A Mother's Dream

(CSC finds out that the most precious gift a Chinese mother can give to a daughter during mid-Autumn festival is not just moon cakes, but to teach her to dream freely. She recalls an inspiring story which led to her parenting of her daughter.)

An American friend, Ger, told me why he became an electronics engineer for a high-tech Silicon Valley firm in California.

“I was about six years old when I saw the Apollo 11 moon landing on our old black-and- white television. The men in their strange helmets and suits mesmerized me. Watching them pressing numerous buttons and floating around weightlessly, I asked my Dad who they were. He said they were called astronauts and that they were inside a thing called rocket. Men who built rockets were called engineers.
“When the program was over, I was so fascinated that I told my parents I wanted to go inside a rocket and do the same thing. I remembered my Mom said as she hugged me, “Of course you can be an astronaut. You can be anything you want!”

My Dad patted my head, “Son, you will if you dream it.”

“Since that day, I’ve been very interested in machines and tools. Watching my Dad fixing TV's, electric appliances and cars only added to my growing captivation by machines. My boy cousins and I played astronaut games in my treehouse and in my room!

“I didn’t like schoolwork. All I wanted was to build machines -- especially rockets! My parents
weren’t very strict about school, but they made a deal with me. “You are allowed to experiment with machines as long as you try your best in school.”

“So, I experimented with as many machines as I could and I’m still experimenting now! I’ve not forgotten my dream of building a rocket yet!” Ger laughed happily, his eyes sparkling behind his glasses.
“That’ll be fantastic! I’m sure your dream will come true,” I said. “I wish I had built a dream like yours when I watched Apollo 11 on TV!”

I remembered that night very well. My whole family was in front of our newly-purchased, second-hand, black-and-white TV. Everyone was very excited to see men landing on the moon where Chan Er, the Chinese Moon Goddess, lived in legend. 

I remembered my father commenting in awe, “Chan Er doesn’t exist on the moon!”

Ah Poh (grandmother) peered through her bifocals as she said in disbelief, “I’m sure she’s there. She is hiding because these white men are frightening her.” The women all agreed with her.

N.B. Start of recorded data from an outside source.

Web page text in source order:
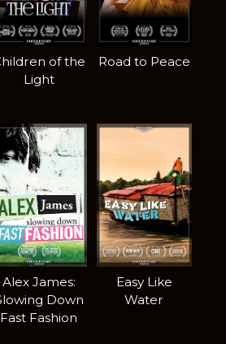
of the
Light
Road to Peace
Alex James:
Down
Fast Fashion
Easy Like
Water

One of my aunts chimed in, “She must be frightened because they speak English and they
are wearing astronaut clothes!”

A heated discussion about Chan Er and the astronauts broke out among the family. In the end, everyone agreed that there were two moons, one for the white men and one for Chan Er.

We children listened with fascination, but none of us thought about going to the moon. In our minds, it was something reserved for white men in very advanced and rich countries. 

We didn’t dream like Ger did.  

As a young girl, I didn’t know any dream other than my mother’s and my grandmothers’ before me – to marry a
good Ipoh Chinese man whose family owned a house and to be a good wife. A blank-faced man used to come into my childhood dreams frequently carrying a red thread, the symbol of marriage. Although I studied hard in school, I knew that my dream was my destiny.  

Luckily, Malaysia’s rapid development in the seventies and eighties slowly changed the views of my Ipoh community. 

There was a growing awareness that girls could get better paying jobs and be better positioned to “catch” richer husbands if they were given higher education. Like many girls in secondary school, I quietly nurtured a dream in the smallest corner of my mind -- to go to university.

When I was offered the unthinkable opportunity to go to university, I dared only to dream a girl’s wildest dream -- study something “suitable” for girls, as defined by my community. Physics and engineering subjects frightened me. I had never dreamt of mastering or creating technology. It wasn’t for me -- the girl from Ipoh. 

My dream was fulfilled when I received my university degree. Then, life began to unfold at its own pace as I got caught up in living, just like everyone else.

“So you see, I haven’t had a dream for a long time!” I lamented to Ger.

“It’s not too late! No one can stop you from dreaming freely!” Ger gave me a naughty wink. “Only the dead won’t dream!”

I took his words to heart.

While watching the news about the space shuttle Colombia with my three-year old daughter,
she pointed at the astronauts and asked me who the aliens were and if dinosaurs would come and eat them.

“They are astronauts,” I told her. They fly to the moon and other planets in the sky.” Her eyes sparkled with fascination as she listened.

I took her to the window to look at the full moon. “When you are a big girl, you can fly to the moon and visit there with the astronauts!”

“Yay!” she cheered, lifting her hands. “I want to pick all the stars and bring them to my playhouse!”

“Mommy will help you to pick the stars too!” I cheered. 

And the stars we gather together will be the dreams on  which to build your future, my little darling.

(Ms Chong’s daughter, Big R, grew up to be very different after this incidence. She drew a blue fat rocket that didn’t seem to have aerodynamic possibility in the art class in Standard One when the teacher told the class to follow exactly what she drew – a bumble bee with yellow and black stripes. But then, that is another story!)